Kaggle Caterpillar Tube Pricing Challenge

This repo contains my solution to the Caterpillar Tube Pricing Kaggle competition, as well as all the exploration code that I produced along the way. I finished with a score of 0.211679 on the private leaderboard, ranking #31 out of 1323 participating teams (top 3%), or #13 among individual participants.

The main solution code is in soln/, and the exploratory IPython notebooks are in exploration/. My final model was a bagged ensemble of xgboost tree models, as detailed under "Bagging experiment" below. The rest of this file describes my approach to the competition, and other ideas that I've tried but that did not make it into the final model. I am assuming familiarity with the competition setup, error metric, and data.

Cross-validation approach

I split the training set into K=10 folds for cross validation.

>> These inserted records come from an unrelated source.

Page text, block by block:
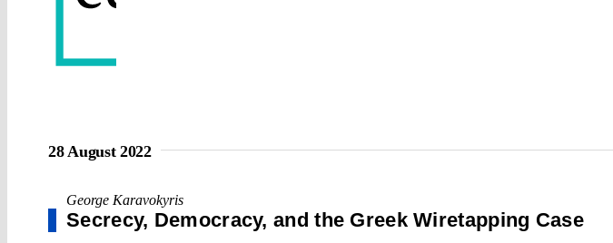
28 August 2022
George Karavokyris
Secrecy, Democracy, and the Greek Wiretapping Case
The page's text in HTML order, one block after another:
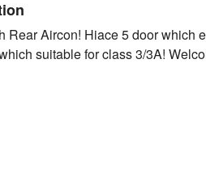
Rear Aircon! Hiace 5 door which
suitable for class 3/3A!
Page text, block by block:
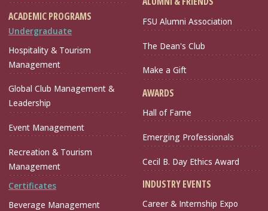
ACADEMIC PROGRAMS
Undergraduate
Hospitality & Tourism
Management
Global Club Management &
Leadership
Event Management
Recreation & Tourism
Management
Certificates
Beverage Management
FSU Alumni Association
The Dean's Club
Make a Gift
AWARDS
Hall of Fame
Emerging Professionals
Cecil B. Day Ethics Award
INDUSTRY EVENTS
Career & Internship Expo
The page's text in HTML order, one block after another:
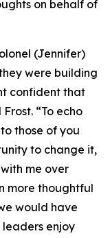
on behalf of
(Jennifer)
were building
confident that
“To echo
those of you
to change it,
me over
more thoughtful
would have
leaders enjoy
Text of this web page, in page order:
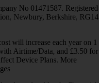
No 01471587. Registered
Newbury, Berkshire, RG14
will increase each year on 1
Airtime/Data, and £3.50 for
Device Plans. More
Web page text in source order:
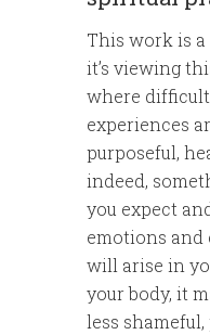
This work is
it’s viewing
where
experiences
purposeful,
indeed,
you expect
emotions
will arise in
your body, it
less

Because of bracket pricing, the training set can have multiple rows for the same tube_assembly_id. However, the tube_assembly_ids in the training set and the test set are disjoint. To preserve this in my K-fold split, I split the unique tube_assembly_ids into K folds, instead of splitting the rows into K folds.

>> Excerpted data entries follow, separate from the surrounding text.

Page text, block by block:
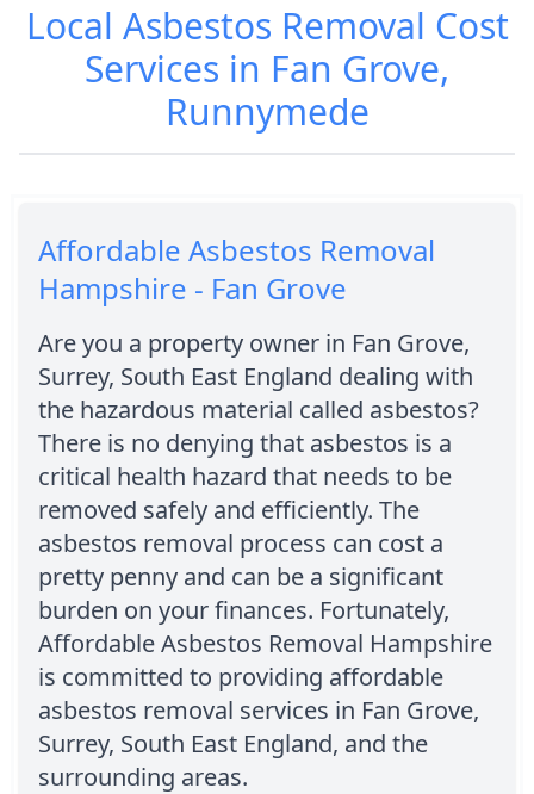
Local Asbestos Removal Cost
Services in Fan Grove,
Runnymede
Affordable Asbestos Removal
Hampshire - Fan Grove
Are you a property owner in Fan Grove,
Surrey, South East England dealing with
the hazardous material called asbestos?
There is no denying that asbestos is a
critical health hazard that needs to be
removed safely and efficiently. The
asbestos removal process can cost a
pretty penny and can be a significant
burden on your finances. Fortunately,
Affordable Asbestos Removal Hampshire
is committed to providing affordable
asbestos removal services in Fan Grove,
Surrey, South East England, and the
surrounding areas.
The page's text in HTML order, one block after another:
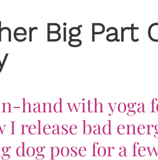
Big Part
hand with yoga
release bad
pose for a
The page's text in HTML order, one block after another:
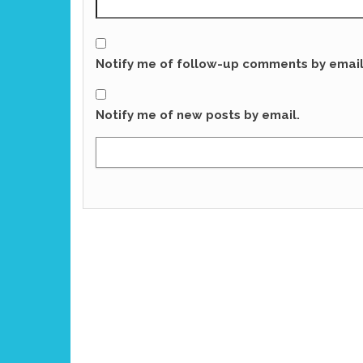
Notify me of follow-up comments by
Notify me of new posts by email.
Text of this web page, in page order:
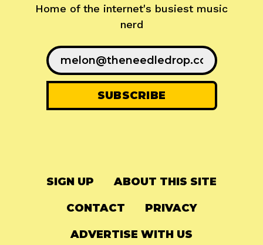
Home of the internet's busiest music
nerd
SIGN UP ABOUT THIS SITE
CONTACT PRIVACY
ADVERTISE WITH US
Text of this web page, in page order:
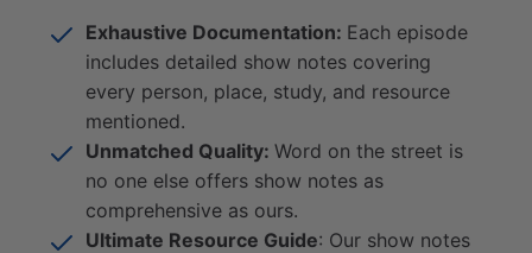
Exhaustive Documentation: Each episode
includes detailed show notes covering
every person, place, study, and resource
mentioned.
Unmatched Quality: Word on the street is
no one else offers show notes as
comprehensive as ours.
Ultimate Resource Guide: Our show notes
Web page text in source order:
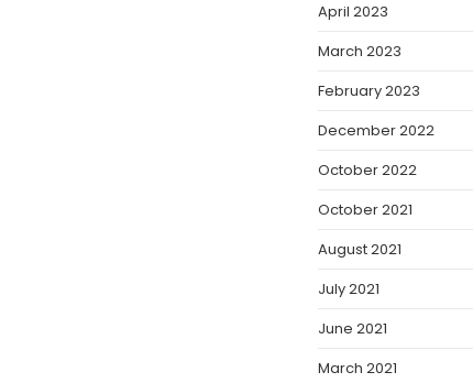
April 2023
March 2023
February 2023
December 2022
October 2022
October 2021
August 2021
July 2021
June 2021
March 2021
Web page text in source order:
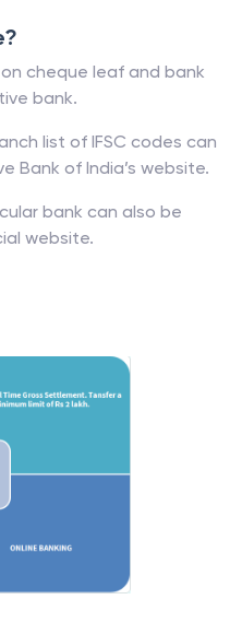
cheque leaf and bank
bank.
list of IFSC codes can
Bank of India’s website.
bank can also be
website.
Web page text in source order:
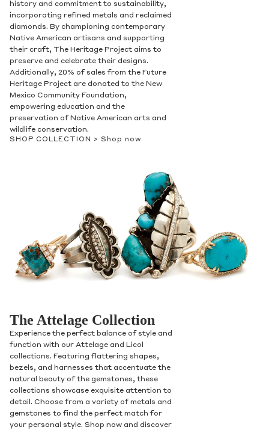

I also noticed that the histogram of the supplier column in the test set closely matched the histogram of the same column in the training set. To preserve this in my K-fold split, I stratified by supplier. The code for all this can be found in the add_dev_fold_column function in soln/dataset.py.

It paid off to do the split very carefully this way, because my cross-validation procedure gave me a good estimate of generalization error. My mean cross-validation RMSLE was 0.213 (stdev 0.017), which was very close to the final score of 0.212. In contrast, my public leaderboard score was 0.219, which was less informative. People who optimized for the public leaderboard score might have been overfitting, because my solution jumped 19 spots higher on the private leaderboard (#50 on public vs. #31 on private).

Feature engineering

The dataset came as a set of relational tables, with interesting opportunities for feature engineering. I picked all the obvious columns from train_set.csv and tube.csv, and used one-hot encoding for the categorical features. (I dropped any feature that had a support of less than min_seen_count=10 rows.)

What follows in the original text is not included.